══ The data

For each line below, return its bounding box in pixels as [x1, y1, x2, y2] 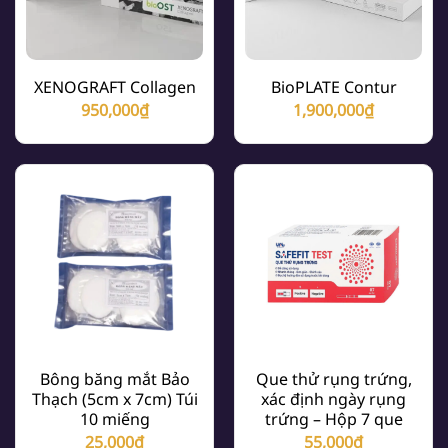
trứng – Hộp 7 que [264, 407, 403, 430]
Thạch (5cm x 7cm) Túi [31, 387, 198, 410]
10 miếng [79, 407, 150, 430]
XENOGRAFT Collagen [33, 75, 196, 98]
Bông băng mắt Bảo [39, 367, 190, 390]
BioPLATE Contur [270, 75, 397, 98]
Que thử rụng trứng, [255, 367, 412, 390]
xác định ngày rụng [261, 387, 406, 410]
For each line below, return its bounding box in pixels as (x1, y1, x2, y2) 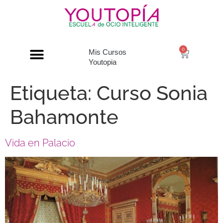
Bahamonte (10, 105, 118, 129)
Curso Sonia (97, 81, 208, 105)
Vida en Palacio (5, 137, 75, 149)
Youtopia (88, 58, 116, 67)
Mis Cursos (88, 48, 126, 57)
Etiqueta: (10, 81, 97, 105)
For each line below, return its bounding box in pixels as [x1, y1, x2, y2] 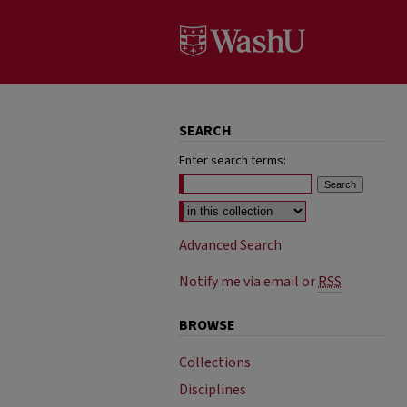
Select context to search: [179, 197, 316, 215]
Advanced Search [179, 235, 282, 255]
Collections [179, 352, 251, 372]
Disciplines [179, 380, 246, 400]
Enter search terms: [179, 152, 286, 170]
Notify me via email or [179, 272, 318, 292]
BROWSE [179, 315, 235, 335]
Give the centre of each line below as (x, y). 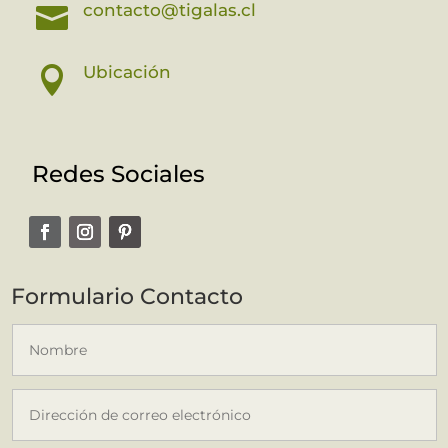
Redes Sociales (122, 173)
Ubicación (126, 71)
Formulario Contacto (127, 296)
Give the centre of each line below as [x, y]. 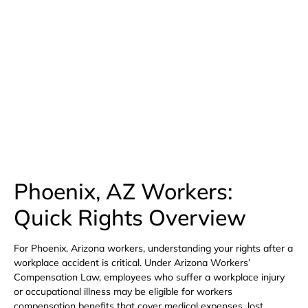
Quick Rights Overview [130, 217]
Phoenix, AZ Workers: [123, 191]
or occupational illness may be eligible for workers [123, 291]
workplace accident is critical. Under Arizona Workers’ [132, 262]
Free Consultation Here [154, 64]
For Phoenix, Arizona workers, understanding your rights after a [153, 248]
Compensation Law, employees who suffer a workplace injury [149, 277]
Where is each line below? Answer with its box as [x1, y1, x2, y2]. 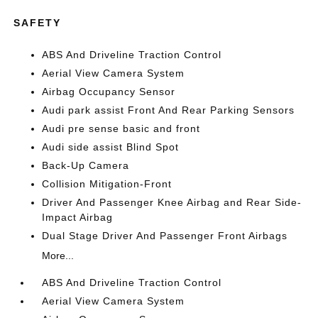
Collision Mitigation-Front [42, 178, 172, 190]
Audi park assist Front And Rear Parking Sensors [42, 104, 295, 116]
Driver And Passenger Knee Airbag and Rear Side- [42, 197, 302, 208]
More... [42, 250, 75, 261]
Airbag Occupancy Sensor [42, 86, 176, 97]
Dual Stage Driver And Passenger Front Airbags [42, 230, 288, 241]
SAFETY [13, 17, 62, 28]
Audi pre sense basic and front [42, 123, 201, 134]
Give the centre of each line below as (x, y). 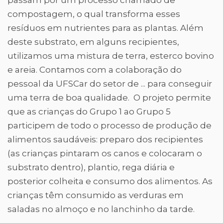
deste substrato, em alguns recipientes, (93, 42)
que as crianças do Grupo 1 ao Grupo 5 (89, 111)
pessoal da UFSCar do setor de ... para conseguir (110, 84)
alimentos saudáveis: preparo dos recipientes (105, 139)
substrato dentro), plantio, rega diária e (91, 167)
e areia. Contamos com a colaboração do (95, 70)
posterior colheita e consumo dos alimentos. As (110, 181)
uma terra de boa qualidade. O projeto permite (109, 98)
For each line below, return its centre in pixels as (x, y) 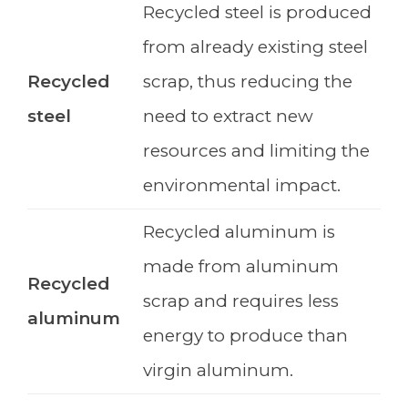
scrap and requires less (241, 301)
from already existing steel (255, 47)
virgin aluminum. (218, 371)
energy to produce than (245, 336)
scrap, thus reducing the (248, 82)
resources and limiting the (256, 151)
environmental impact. (242, 186)
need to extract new (228, 117)
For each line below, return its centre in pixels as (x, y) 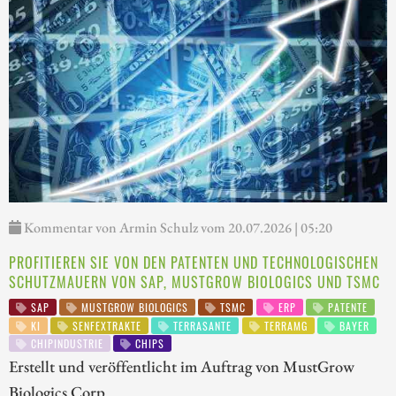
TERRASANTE (201, 325)
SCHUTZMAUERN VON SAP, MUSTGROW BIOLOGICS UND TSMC (194, 282)
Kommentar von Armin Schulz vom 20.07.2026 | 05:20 (177, 228)
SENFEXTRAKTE (106, 325)
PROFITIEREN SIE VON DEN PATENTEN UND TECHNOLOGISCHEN (194, 263)
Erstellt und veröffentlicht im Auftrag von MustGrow (182, 366)
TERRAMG (284, 325)
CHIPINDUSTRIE (65, 344)
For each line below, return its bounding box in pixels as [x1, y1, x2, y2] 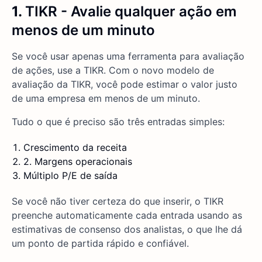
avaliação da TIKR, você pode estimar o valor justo [12, 78, 237, 91]
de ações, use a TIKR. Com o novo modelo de [12, 64, 214, 77]
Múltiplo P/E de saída [23, 170, 118, 182]
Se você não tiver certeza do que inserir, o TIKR [12, 195, 223, 208]
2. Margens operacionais [23, 156, 132, 168]
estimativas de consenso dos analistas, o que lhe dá [12, 223, 242, 236]
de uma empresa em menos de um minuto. [12, 92, 200, 105]
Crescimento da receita [23, 142, 127, 154]

════

An exact transcription of all the entries is required, without the pictures.

[Answer box]
For each line below, return its bounding box in pixels as [x1, y1, x2, y2] 
trứng – Hộp 7 que [264, 407, 403, 430]
Thạch (5cm x 7cm) Túi [31, 387, 198, 410]
10 miếng [79, 407, 150, 430]
XENOGRAFT Collagen [33, 75, 196, 98]
Bông băng mắt Bảo [39, 367, 190, 390]
BioPLATE Contur [270, 75, 397, 98]
Que thử rụng trứng, [255, 367, 412, 390]
xác định ngày rụng [261, 387, 406, 410]
For each line below, return its bounding box in pixels as (x1, y1, x2, y2) 
Bahamonte (10, 105, 118, 129)
Curso Sonia (97, 81, 208, 105)
Vida en Palacio (5, 137, 75, 149)
Youtopia (88, 58, 116, 67)
Mis Cursos (88, 48, 126, 57)
Etiqueta: (10, 81, 97, 105)
For each line below, return its bounding box in pixels as [x1, y1, x2, y2] 
Select context to search: [179, 197, 316, 215]
Advanced Search [179, 235, 282, 255]
Collections [179, 352, 251, 372]
Disciplines [179, 380, 246, 400]
Enter search terms: [179, 152, 286, 170]
Notify me via email or [179, 272, 318, 292]
BROWSE [179, 315, 235, 335]
Give the centre of each line below as (x, y). 
Redes Sociales (122, 173)
Ubicación (126, 71)
Formulario Contacto (127, 296)
Give the centre of each line below as [x, y]. 
Quick Rights Overview [130, 217]
Phoenix, AZ Workers: [123, 191]
or occupational illness may be eligible for workers [123, 291]
workplace accident is critical. Under Arizona Workers’ [132, 262]
Free Consultation Here [154, 64]
For Phoenix, Arizona workers, understanding your rights after a [153, 248]
Compensation Law, employees who suffer a workplace injury [149, 277]
Where is each line below? Answer with its box as [x1, y1, x2, y2]. 
Collision Mitigation-Front [42, 178, 172, 190]
Audi park assist Front And Rear Parking Sensors [42, 104, 295, 116]
Driver And Passenger Knee Airbag and Rear Side- [42, 197, 302, 208]
More... [42, 250, 75, 261]
Airbag Occupancy Sensor [42, 86, 176, 97]
Dual Stage Driver And Passenger Front Airbags [42, 230, 288, 241]
SAFETY [13, 17, 62, 28]
Audi pre sense basic and front [42, 123, 201, 134]
Give the centre of each line below as (x, y). 
deste substrato, em alguns recipientes, (93, 42)
que as crianças do Grupo 1 ao Grupo 5 (89, 111)
pessoal da UFSCar do setor de ... para conseguir (110, 84)
alimentos saudáveis: preparo dos recipientes (105, 139)
substrato dentro), plantio, rega diária e (91, 167)
e areia. Contamos com a colaboração do (95, 70)
posterior colheita e consumo dos alimentos. As (110, 181)
uma terra de boa qualidade. O projeto permite (109, 98)
For each line below, return its centre in pixels as (x, y) 
scrap and requires less (241, 301)
from already existing steel (255, 47)
virgin aluminum. (218, 371)
energy to produce than (245, 336)
scrap, thus reducing the (248, 82)
resources and limiting the (256, 151)
environmental impact. (242, 186)
need to extract new (228, 117)
For each line below, return its centre in pixels as (x, y) 
TERRASANTE (201, 325)
SCHUTZMAUERN VON SAP, MUSTGROW BIOLOGICS UND TSMC (194, 282)
Kommentar von Armin Schulz vom 20.07.2026 | 05:20 (177, 228)
SENFEXTRAKTE (106, 325)
PROFITIEREN SIE VON DEN PATENTEN UND TECHNOLOGISCHEN (194, 263)
Erstellt und veröffentlicht im Auftrag von MustGrow (182, 366)
TERRAMG (284, 325)
CHIPINDUSTRIE (65, 344)
For each line below, return its bounding box in pixels as [x1, y1, x2, y2] 
avaliação da TIKR, você pode estimar o valor justo [12, 78, 237, 91]
de ações, use a TIKR. Com o novo modelo de [12, 64, 214, 77]
Múltiplo P/E de saída [23, 170, 118, 182]
Se você não tiver certeza do que inserir, o TIKR [12, 195, 223, 208]
2. Margens operacionais [23, 156, 132, 168]
estimativas de consenso dos analistas, o que lhe dá [12, 223, 242, 236]
de uma empresa em menos de um minuto. [12, 92, 200, 105]
Crescimento da receita [23, 142, 127, 154]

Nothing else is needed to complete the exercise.